At the code location where a lambda expression or method reference appears, an invokedynamic instruction is emitted. The first time this instruction is hit, a call is made into a bootstrap method on LambdaMetafactory. This bootstrap method will fix up an actual implementation of the target functional interface which delegates to the target method, and this is what gets returned. The target method is either the synthetic method representing the lambda body or whichever named method was provided using the :: operator. While a class that implements the functional interface is being created, the process is deferred; it does not happen at compile time.
Finally, the runtime patches the invokedynamic site with the bootstrap result1, which is effectively a constructor call to the generated delegate with any captured values passed in, including (possibly) an invocation target2. This alleviates the performance hit by removing the bootstrapping process for subsequent calls.
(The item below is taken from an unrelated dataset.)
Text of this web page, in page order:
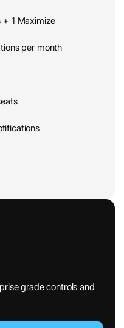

1 See java.lang.invoke end of chapter "timing of linkage", courtesy of @Holger.
2 In the case of a lambda which no captures, the invokedynamic instruction will usually resolve to a shared delegate instance that can be reused during subsequent calls, though this is an implementation detail.
回答2:
I asked myself the same question and found this video, a talk by Brian Goetz. It is very useful introduction to how lambdas are implemented in java.
Edit (summary): Watched it a while back, so this might not be completely correct. When the files are compiled, the compiler leaves a description of what the lambda should do. The JRE, then when running the code, will then decide how to implement the lambda. There are several options, inline, method reference, anonymous class. It will then use dynamic allocation to allocate the implementation.
回答3:
Lambda's in Java 8 are so called functional interfaces, that is, anonymous interfaces with one default method.
回答4:
I'm not sure of it but i believe, that it is just compiling to Anonymous inner class. Consumer<T> is an interface, so i would say that your example is almost equals to
giveHello(new Consumer<String>() {
@Override
public void accept(String t) {
System.out.println(t);
}
});
EDIT
after some research, above answer is not complete and valid. Lambda expressions might be translated to anonymous inner class, but don't have to (and they usually don't).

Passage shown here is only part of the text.